Because of some of his mathematical work, Gabriel was then admitted to Stanford University; during that time (1975–1981), he served as a teaching assistant to John McCarthy, the founder of Lisp; he ported Maclisp from its native operating system, the Incompatible Timesharing System (ITS) to WAITS. He earned a PhD in computer science (on the topic of natural language generation); and he and his wife Kathy had a son. Around this time, he became a spokesperson for the League for Programming Freedom.

===Postdoctoral work===
After earning a PhD, he continued to work on AI projects for McCarthy, although his thesis advisor was Terry Winograd. He eventually began working for Lawrence Livermore National Laboratory, where he recruited several of the researchers and programmers for a company, Lucid, Incorporated, he founded in 1984 and would leave in 1992. It survived until 1994.

Gabriel was at various times the President and Chairman of Lucid Inc. The product the company shipped was a Lisp integrated development environment (IDE) for Sun Microsystems’ reduced instruction set computer (RISC) hardware architecture named SPARC. This sidestepped the main failure of Lisp machines by, in essence, rewriting the Lisp machine IDE for use on a more cost-effective and less moribund architecture. During this time, Gabriel married his second wife, and had a daughter; he later divorced his second wife in 1993.

Eventually Lucid's focus shifted (during the AI Winter) to an IDE for C++. A core component of the IDE was Richard Stallman’s version of Emacs, GNU Emacs. GNU Emacs was not up to Lucid’s needs, however, and several Lucid programmers were assigned to help develop GNU Emacs. Friction arose between the programmers and Stallman over how to handle graphical user interface (GUI) issues, and Lucid forked Emacs, and thus became mainly responsible for the birth of what would come to be called XEmacs. One of his hires was another notable programmer, Jamie W. Zawinski.

===Own business and open-source software===
After Gabriel left Lucid, Inc. for good, he became a Vice President of Development for ParcPlace Systems (1994–1995), and then a consultant, for, among others, Aspen Smallworks, before joining Sun Microsystems as a Distinguished Engineer. There, Gabriel was an influential contributor to the evolution of the open source software strategy, culminating in publication of the book Innovation Happens Elsewhere. In 2007, he joined IBM Research as a Distinguished Engineer.

===Association for Computing Machinery===
Gabriel has received the Association for Computing Machinery's (ACM) 1998 Fellows Award, and its 2004 ACM-AAAI Allen Newell Award. The citation reads: "For innovations in programming languages and software design, and promoting the interaction between computer science and other disciplines, notably architecture and poetry."

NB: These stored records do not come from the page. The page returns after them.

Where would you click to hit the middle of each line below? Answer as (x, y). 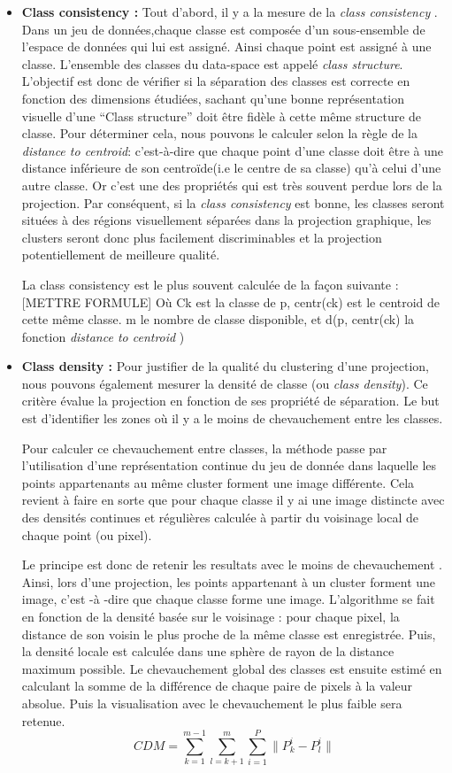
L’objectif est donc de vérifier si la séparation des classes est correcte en (216, 81)
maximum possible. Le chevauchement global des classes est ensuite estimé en (232, 668)
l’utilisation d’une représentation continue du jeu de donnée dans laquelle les (229, 465)
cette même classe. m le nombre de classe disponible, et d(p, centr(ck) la (218, 319)
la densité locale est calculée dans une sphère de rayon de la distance (208, 651)
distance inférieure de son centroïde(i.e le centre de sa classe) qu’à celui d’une (231, 168)
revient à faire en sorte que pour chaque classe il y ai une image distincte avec (233, 500)
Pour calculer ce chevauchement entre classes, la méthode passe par (204, 448)
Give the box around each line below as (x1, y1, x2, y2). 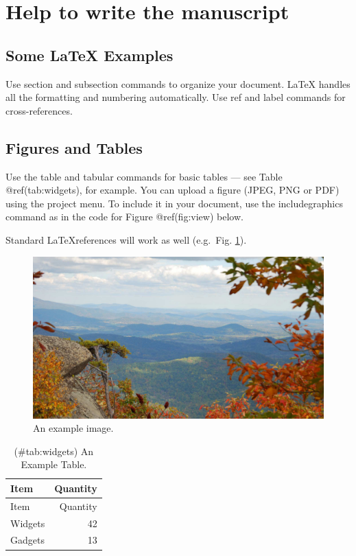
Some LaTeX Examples (5, 44, 174, 65)
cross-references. (5, 103, 73, 117)
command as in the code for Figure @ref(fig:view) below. (5, 209, 244, 224)
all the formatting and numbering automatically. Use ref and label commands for (5, 90, 346, 104)
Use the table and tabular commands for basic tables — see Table (5, 169, 283, 183)
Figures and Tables (5, 137, 143, 158)
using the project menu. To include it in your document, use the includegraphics (5, 196, 343, 210)
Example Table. (21, 457, 87, 472)
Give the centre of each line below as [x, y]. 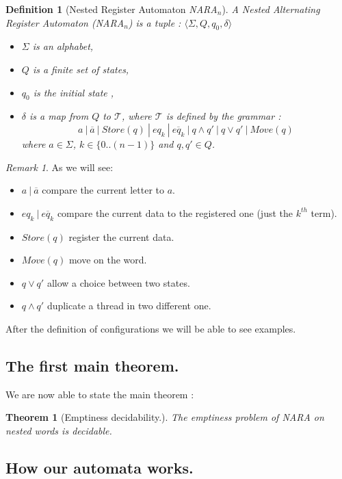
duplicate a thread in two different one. [129, 306]
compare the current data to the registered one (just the [175, 212]
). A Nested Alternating [271, 9]
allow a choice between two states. [118, 282]
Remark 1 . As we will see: [60, 167]
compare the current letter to [103, 190]
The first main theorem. [92, 365]
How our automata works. [100, 467]
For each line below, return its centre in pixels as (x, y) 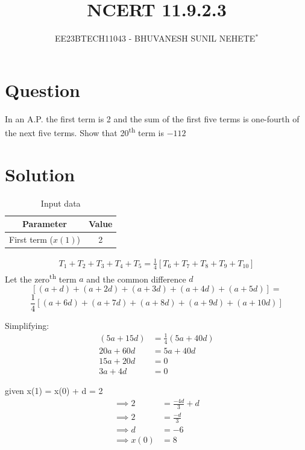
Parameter (45, 224)
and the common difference (136, 279)
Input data (61, 203)
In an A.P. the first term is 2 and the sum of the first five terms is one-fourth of (152, 118)
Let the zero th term (41, 278)
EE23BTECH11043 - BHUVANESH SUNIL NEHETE (155, 38)
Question (42, 89)
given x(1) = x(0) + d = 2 (54, 390)
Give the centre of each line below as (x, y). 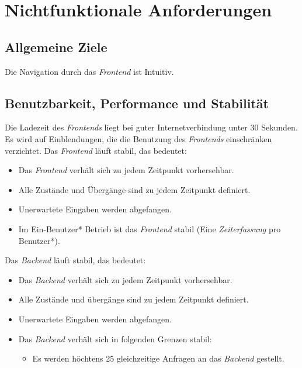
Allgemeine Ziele (56, 47)
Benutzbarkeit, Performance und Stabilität (137, 103)
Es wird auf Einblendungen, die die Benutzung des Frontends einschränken (138, 138)
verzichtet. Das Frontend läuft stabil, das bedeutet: (96, 150)
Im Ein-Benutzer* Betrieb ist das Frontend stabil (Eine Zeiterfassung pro (150, 228)
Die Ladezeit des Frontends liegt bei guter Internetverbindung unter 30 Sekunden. (151, 127)
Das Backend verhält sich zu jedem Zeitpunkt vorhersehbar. (125, 279)
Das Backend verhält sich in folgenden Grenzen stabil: (115, 338)
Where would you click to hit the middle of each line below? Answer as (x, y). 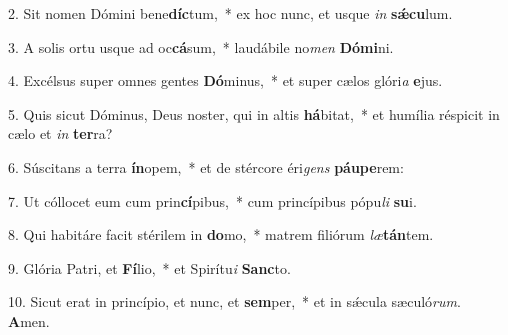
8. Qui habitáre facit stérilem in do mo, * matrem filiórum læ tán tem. (221, 234)
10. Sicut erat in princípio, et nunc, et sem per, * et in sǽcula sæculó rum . (234, 301)
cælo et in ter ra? (60, 133)
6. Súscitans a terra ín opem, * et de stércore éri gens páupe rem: (206, 166)
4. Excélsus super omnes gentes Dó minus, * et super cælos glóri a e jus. (225, 80)
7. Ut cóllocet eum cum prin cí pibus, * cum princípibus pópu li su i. (212, 200)
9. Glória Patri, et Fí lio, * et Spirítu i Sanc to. (149, 267)
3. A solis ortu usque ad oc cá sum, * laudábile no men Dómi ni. (201, 46)
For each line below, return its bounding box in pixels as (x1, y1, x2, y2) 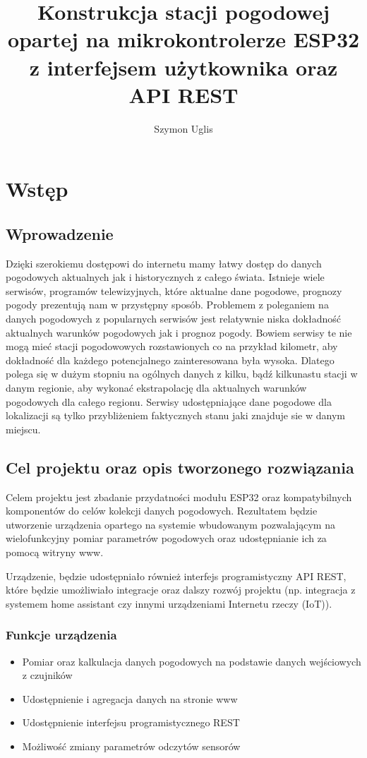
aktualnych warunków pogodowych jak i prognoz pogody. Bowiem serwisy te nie (6, 325, 352, 339)
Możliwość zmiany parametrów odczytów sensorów (22, 738, 241, 753)
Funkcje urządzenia (6, 626, 117, 644)
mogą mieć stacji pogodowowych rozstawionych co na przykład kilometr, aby (6, 339, 338, 354)
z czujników (22, 668, 73, 682)
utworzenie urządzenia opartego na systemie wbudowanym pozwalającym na (6, 517, 335, 531)
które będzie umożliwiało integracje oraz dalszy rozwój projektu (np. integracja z (6, 582, 356, 597)
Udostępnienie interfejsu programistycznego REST (22, 715, 240, 730)
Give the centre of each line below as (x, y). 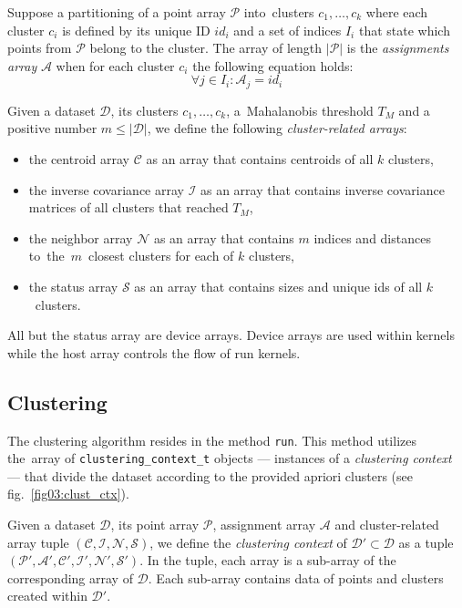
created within (47, 596)
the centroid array (79, 159)
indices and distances (372, 237)
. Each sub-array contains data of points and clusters (296, 577)
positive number (52, 128)
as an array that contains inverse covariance (322, 189)
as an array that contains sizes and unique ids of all (278, 286)
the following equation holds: (273, 65)

He was chairman of the Object-Oriented Programming, Systems, Languages & Applications (OOPSLA) conference in 2007.

===Poetry===
In 1998, he received his MFA in Poetry from Warren Wilson College. He has published poems in some literary journals. His chapbook, Drive On, was published by Hollyridge Press in 2005.

==Works==
- Gabriel, Richard P. (1985). "Performance and Evaluation of Lisp Systems"
- Gabriel, Richard P. (1996). "Patterns of Software: Tales from the Software Community"
- Gabriel, Richard P. (2002). "Writers' Workshops & the Work of Making Things: Patterns, Poetry..."
- Gabriel, Richard P. (2005). "Drive On"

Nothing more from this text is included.